**INPUT FOR THIS TASK**.
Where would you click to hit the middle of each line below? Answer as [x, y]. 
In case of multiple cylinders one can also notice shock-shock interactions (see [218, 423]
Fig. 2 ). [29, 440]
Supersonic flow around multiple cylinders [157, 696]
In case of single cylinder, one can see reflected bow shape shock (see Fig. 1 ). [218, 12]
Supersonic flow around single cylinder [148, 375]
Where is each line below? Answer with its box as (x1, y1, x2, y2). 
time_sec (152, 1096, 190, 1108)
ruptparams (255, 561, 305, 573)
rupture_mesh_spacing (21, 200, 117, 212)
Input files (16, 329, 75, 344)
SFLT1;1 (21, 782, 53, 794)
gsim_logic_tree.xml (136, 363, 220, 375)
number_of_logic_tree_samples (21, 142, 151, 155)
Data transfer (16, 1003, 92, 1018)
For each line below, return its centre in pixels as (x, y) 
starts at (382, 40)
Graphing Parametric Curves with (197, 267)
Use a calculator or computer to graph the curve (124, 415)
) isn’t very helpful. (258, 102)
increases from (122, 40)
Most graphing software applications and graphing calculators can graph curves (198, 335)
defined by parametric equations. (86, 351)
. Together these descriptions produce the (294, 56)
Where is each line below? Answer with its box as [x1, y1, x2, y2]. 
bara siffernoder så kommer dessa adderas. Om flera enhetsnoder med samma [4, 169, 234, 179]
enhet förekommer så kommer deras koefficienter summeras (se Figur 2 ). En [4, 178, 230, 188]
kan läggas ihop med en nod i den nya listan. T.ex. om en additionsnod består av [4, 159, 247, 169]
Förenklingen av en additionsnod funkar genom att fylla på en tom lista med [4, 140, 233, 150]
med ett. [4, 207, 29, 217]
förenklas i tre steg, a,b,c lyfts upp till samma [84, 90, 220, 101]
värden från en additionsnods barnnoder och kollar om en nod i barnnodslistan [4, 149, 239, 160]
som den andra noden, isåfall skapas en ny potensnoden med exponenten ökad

**PROBLEM DESCRIPTION**. When you retype the entries above, keep every line identical to the source.

**TASK RESULT**.
Where would you click to hit the middle of each line below? Answer as [x, y]. 
In case of multiple cylinders one can also notice shock-shock interactions (see [218, 423]
Fig. 2 ). [29, 440]
Supersonic flow around multiple cylinders [157, 696]
In case of single cylinder, one can see reflected bow shape shock (see Fig. 1 ). [218, 12]
Supersonic flow around single cylinder [148, 375]
Where is each line below? Answer with its box as (x1, y1, x2, y2). 
time_sec (152, 1096, 190, 1108)
ruptparams (255, 561, 305, 573)
rupture_mesh_spacing (21, 200, 117, 212)
Input files (16, 329, 75, 344)
SFLT1;1 (21, 782, 53, 794)
gsim_logic_tree.xml (136, 363, 220, 375)
number_of_logic_tree_samples (21, 142, 151, 155)
Data transfer (16, 1003, 92, 1018)
For each line below, return its centre in pixels as (x, y) 
starts at (382, 40)
Graphing Parametric Curves with (197, 267)
Use a calculator or computer to graph the curve (124, 415)
) isn’t very helpful. (258, 102)
increases from (122, 40)
Most graphing software applications and graphing calculators can graph curves (198, 335)
defined by parametric equations. (86, 351)
. Together these descriptions produce the (294, 56)
Where is each line below? Answer with its box as [x1, y1, x2, y2]. 
bara siffernoder så kommer dessa adderas. Om flera enhetsnoder med samma [4, 169, 234, 179]
enhet förekommer så kommer deras koefficienter summeras (se Figur 2 ). En [4, 178, 230, 188]
kan läggas ihop med en nod i den nya listan. T.ex. om en additionsnod består av [4, 159, 247, 169]
Förenklingen av en additionsnod funkar genom att fylla på en tom lista med [4, 140, 233, 150]
med ett. [4, 207, 29, 217]
förenklas i tre steg, a,b,c lyfts upp till samma [84, 90, 220, 101]
värden från en additionsnods barnnoder och kollar om en nod i barnnodslistan [4, 149, 239, 160]
som den andra noden, isåfall skapas en ny potensnoden med exponenten ökad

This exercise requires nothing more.